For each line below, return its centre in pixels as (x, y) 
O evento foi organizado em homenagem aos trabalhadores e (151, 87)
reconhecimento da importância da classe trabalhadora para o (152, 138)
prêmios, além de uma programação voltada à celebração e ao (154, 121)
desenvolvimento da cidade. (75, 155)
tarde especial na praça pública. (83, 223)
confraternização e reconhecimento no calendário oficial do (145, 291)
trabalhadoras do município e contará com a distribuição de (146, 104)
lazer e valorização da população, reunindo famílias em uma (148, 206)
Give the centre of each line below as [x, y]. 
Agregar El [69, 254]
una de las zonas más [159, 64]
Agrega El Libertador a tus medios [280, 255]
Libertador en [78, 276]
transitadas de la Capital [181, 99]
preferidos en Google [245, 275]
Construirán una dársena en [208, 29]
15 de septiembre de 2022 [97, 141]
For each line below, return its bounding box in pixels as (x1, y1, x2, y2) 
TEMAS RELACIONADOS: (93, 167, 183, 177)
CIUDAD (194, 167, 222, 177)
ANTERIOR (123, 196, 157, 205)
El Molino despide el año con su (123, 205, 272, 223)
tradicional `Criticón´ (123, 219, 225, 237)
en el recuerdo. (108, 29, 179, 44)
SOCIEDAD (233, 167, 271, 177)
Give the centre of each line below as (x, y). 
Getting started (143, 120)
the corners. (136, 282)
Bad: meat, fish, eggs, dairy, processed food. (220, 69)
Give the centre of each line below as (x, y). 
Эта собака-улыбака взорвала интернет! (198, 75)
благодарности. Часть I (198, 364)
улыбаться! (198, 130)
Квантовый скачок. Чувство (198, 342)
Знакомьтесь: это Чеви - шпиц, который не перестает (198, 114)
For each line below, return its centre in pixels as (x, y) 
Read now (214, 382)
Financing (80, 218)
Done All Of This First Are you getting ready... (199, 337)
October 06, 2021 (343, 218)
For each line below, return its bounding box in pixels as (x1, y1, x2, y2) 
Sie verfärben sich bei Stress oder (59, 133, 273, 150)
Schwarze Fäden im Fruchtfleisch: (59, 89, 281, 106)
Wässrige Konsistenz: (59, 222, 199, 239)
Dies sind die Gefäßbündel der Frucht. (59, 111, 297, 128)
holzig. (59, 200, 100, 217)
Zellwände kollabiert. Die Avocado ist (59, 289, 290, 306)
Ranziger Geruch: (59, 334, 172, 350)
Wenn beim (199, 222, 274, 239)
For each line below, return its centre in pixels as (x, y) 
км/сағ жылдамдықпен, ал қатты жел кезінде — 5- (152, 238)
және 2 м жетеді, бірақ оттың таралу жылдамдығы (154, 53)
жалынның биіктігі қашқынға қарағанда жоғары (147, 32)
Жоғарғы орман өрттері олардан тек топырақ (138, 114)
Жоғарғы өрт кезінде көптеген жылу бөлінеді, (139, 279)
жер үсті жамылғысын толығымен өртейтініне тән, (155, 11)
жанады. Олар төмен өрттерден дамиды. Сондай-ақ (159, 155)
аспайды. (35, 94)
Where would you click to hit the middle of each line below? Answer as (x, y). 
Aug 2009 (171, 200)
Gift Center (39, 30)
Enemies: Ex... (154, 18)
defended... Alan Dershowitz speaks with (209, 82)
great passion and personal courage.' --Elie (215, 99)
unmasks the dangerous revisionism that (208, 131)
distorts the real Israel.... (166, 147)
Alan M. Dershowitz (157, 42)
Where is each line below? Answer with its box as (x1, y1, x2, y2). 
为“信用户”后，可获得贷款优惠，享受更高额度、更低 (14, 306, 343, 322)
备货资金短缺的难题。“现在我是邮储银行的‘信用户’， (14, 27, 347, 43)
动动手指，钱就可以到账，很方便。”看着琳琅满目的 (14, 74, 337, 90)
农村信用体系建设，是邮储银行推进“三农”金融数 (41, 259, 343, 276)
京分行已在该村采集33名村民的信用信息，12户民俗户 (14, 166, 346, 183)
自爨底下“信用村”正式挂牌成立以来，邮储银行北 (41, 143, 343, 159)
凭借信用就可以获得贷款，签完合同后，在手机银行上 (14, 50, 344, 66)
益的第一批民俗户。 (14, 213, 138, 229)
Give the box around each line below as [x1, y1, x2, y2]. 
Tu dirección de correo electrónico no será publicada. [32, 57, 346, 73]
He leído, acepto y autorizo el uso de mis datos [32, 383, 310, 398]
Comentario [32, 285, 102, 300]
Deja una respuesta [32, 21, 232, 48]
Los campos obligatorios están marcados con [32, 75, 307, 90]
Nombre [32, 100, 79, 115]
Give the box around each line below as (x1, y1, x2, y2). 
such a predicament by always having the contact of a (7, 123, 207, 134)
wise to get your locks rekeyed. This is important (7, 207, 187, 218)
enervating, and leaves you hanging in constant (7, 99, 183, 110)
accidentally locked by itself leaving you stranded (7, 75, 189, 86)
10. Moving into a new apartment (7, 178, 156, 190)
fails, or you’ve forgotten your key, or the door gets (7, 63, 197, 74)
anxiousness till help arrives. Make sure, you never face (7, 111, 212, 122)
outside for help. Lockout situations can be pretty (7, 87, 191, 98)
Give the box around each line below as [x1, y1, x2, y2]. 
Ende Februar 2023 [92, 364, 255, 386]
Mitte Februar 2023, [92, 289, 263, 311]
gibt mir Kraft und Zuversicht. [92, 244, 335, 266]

· · ·

Task brief: Give every line of the material again, exactly as it reads.

Task solution:
For each line below, return its centre in pixels as (x, y) 
O evento foi organizado em homenagem aos trabalhadores e (151, 87)
reconhecimento da importância da classe trabalhadora para o (152, 138)
prêmios, além de uma programação voltada à celebração e ao (154, 121)
desenvolvimento da cidade. (75, 155)
tarde especial na praça pública. (83, 223)
confraternização e reconhecimento no calendário oficial do (145, 291)
trabalhadoras do município e contará com a distribuição de (146, 104)
lazer e valorização da população, reunindo famílias em uma (148, 206)
Give the centre of each line below as [x, y]. 
Agregar El [69, 254]
una de las zonas más [159, 64]
Agrega El Libertador a tus medios [280, 255]
Libertador en [78, 276]
transitadas de la Capital [181, 99]
preferidos en Google [245, 275]
Construirán una dársena en [208, 29]
15 de septiembre de 2022 [97, 141]
For each line below, return its bounding box in pixels as (x1, y1, x2, y2) 
TEMAS RELACIONADOS: (93, 167, 183, 177)
CIUDAD (194, 167, 222, 177)
ANTERIOR (123, 196, 157, 205)
El Molino despide el año con su (123, 205, 272, 223)
tradicional `Criticón´ (123, 219, 225, 237)
en el recuerdo. (108, 29, 179, 44)
SOCIEDAD (233, 167, 271, 177)
Give the centre of each line below as (x, y). 
Getting started (143, 120)
the corners. (136, 282)
Bad: meat, fish, eggs, dairy, processed food. (220, 69)
Give the centre of each line below as (x, y). 
Эта собака-улыбака взорвала интернет! (198, 75)
благодарности. Часть I (198, 364)
улыбаться! (198, 130)
Квантовый скачок. Чувство (198, 342)
Знакомьтесь: это Чеви - шпиц, который не перестает (198, 114)
For each line below, return its centre in pixels as (x, y) 
Read now (214, 382)
Financing (80, 218)
Done All Of This First Are you getting ready... (199, 337)
October 06, 2021 (343, 218)
For each line below, return its bounding box in pixels as (x1, y1, x2, y2) 
Sie verfärben sich bei Stress oder (59, 133, 273, 150)
Schwarze Fäden im Fruchtfleisch: (59, 89, 281, 106)
Wässrige Konsistenz: (59, 222, 199, 239)
Dies sind die Gefäßbündel der Frucht. (59, 111, 297, 128)
holzig. (59, 200, 100, 217)
Zellwände kollabiert. Die Avocado ist (59, 289, 290, 306)
Ranziger Geruch: (59, 334, 172, 350)
Wenn beim (199, 222, 274, 239)
For each line below, return its centre in pixels as (x, y) 
км/сағ жылдамдықпен, ал қатты жел кезінде — 5- (152, 238)
және 2 м жетеді, бірақ оттың таралу жылдамдығы (154, 53)
жалынның биіктігі қашқынға қарағанда жоғары (147, 32)
Жоғарғы орман өрттері олардан тек топырақ (138, 114)
Жоғарғы өрт кезінде көптеген жылу бөлінеді, (139, 279)
жер үсті жамылғысын толығымен өртейтініне тән, (155, 11)
жанады. Олар төмен өрттерден дамиды. Сондай-ақ (159, 155)
аспайды. (35, 94)
Where would you click to hit the middle of each line below? Answer as (x, y). 
Aug 2009 (171, 200)
Gift Center (39, 30)
Enemies: Ex... (154, 18)
defended... Alan Dershowitz speaks with (209, 82)
great passion and personal courage.' --Elie (215, 99)
unmasks the dangerous revisionism that (208, 131)
distorts the real Israel.... (166, 147)
Alan M. Dershowitz (157, 42)
Where is each line below? Answer with its box as (x1, y1, x2, y2). 
为“信用户”后，可获得贷款优惠，享受更高额度、更低 (14, 306, 343, 322)
备货资金短缺的难题。“现在我是邮储银行的‘信用户’， (14, 27, 347, 43)
动动手指，钱就可以到账，很方便。”看着琳琅满目的 (14, 74, 337, 90)
农村信用体系建设，是邮储银行推进“三农”金融数 (41, 259, 343, 276)
京分行已在该村采集33名村民的信用信息，12户民俗户 (14, 166, 346, 183)
自爨底下“信用村”正式挂牌成立以来，邮储银行北 (41, 143, 343, 159)
凭借信用就可以获得贷款，签完合同后，在手机银行上 (14, 50, 344, 66)
益的第一批民俗户。 (14, 213, 138, 229)
Give the box around each line below as [x1, y1, x2, y2]. 
Tu dirección de correo electrónico no será publicada. [32, 57, 346, 73]
He leído, acepto y autorizo el uso de mis datos [32, 383, 310, 398]
Comentario [32, 285, 102, 300]
Deja una respuesta [32, 21, 232, 48]
Los campos obligatorios están marcados con [32, 75, 307, 90]
Nombre [32, 100, 79, 115]
Give the box around each line below as (x1, y1, x2, y2). 
such a predicament by always having the contact of a (7, 123, 207, 134)
wise to get your locks rekeyed. This is important (7, 207, 187, 218)
enervating, and leaves you hanging in constant (7, 99, 183, 110)
accidentally locked by itself leaving you stranded (7, 75, 189, 86)
10. Moving into a new apartment (7, 178, 156, 190)
fails, or you’ve forgotten your key, or the door gets (7, 63, 197, 74)
anxiousness till help arrives. Make sure, you never face (7, 111, 212, 122)
outside for help. Lockout situations can be pretty (7, 87, 191, 98)
Give the box around each line below as [x1, y1, x2, y2]. 
Ende Februar 2023 [92, 364, 255, 386]
Mitte Februar 2023, [92, 289, 263, 311]
gibt mir Kraft und Zuversicht. [92, 244, 335, 266]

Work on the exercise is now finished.